| 研究概要 |
シャペロニンは,分子シャペロンの代表として細菌から高等生物に至るまで普遍的に存在し,蛋白質の細胞内フォールディングのために特化した蛋白質分子機械として働いている。シャペロニンは分子量約6万の蛋白質分子が14個から18個会合した二重リング構造を取っており,リング内に形成される直径約80Åのキャビティ内に標的蛋白質が閉じこめられて構造形成する。シャペロニンのこの驚嘆すべき作用にはATP結合によるアロステリックな構造転移とATP加水分解などが必要とされるが,その分子機構の詳細はまだ全く不明である。本研究の目的とするところは,熱量計などによる熱力学的測定とストップトフロー法による速度論的測定を駆使して,シャペロニンの作用の分子機構を物理化学的立場から定量的に明らかにすることである。以下の成果が得られた。
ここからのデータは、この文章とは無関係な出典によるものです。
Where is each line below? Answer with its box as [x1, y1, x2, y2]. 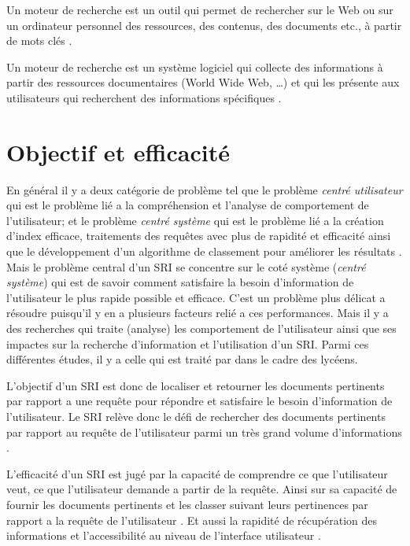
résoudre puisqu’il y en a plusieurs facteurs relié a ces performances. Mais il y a [6, 304, 389, 321]
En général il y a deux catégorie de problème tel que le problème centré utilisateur [6, 181, 403, 197]
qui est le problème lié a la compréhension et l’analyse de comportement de [6, 197, 369, 213]
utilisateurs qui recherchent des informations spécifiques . [6, 89, 282, 105]
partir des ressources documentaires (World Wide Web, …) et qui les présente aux [6, 74, 400, 90]
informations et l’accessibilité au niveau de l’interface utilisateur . [6, 527, 321, 544]
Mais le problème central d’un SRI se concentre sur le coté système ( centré [6, 258, 366, 275]
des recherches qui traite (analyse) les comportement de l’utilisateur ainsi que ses [6, 320, 397, 337]
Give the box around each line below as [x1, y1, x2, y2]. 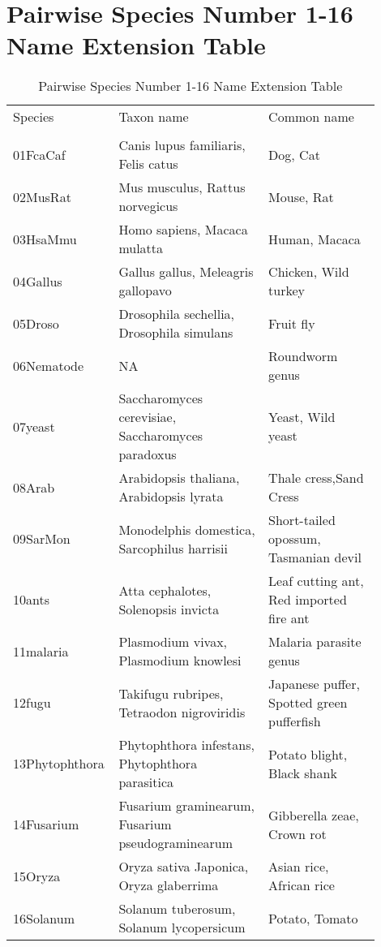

昨年度までの結果から、GroEL単一リング変異体を用いて、ATP結合によるアロステリック転移の速度論的解析を行い、GroELモノマーあたり二つのATP結合部位があることを示す結果を得ている。ATPにより誘起されるGroELアロステリック転移のADPによる阻害実験から、400μMATP-100μMADPの条件下では第二ATP結合部位がADPによって占有される。この条件下で、azido-ADPによる光親和性標識を行い、標識GroELを得た。蛍光性亜鉛錯体を用いて標識GroEL中のリン酸基の存在を確認できたので、第二ATP結合部位の存在が確認されたことになる。今後、第二ATP結合部位のアミノ酸配列上の位置を明らかにすることが必要である。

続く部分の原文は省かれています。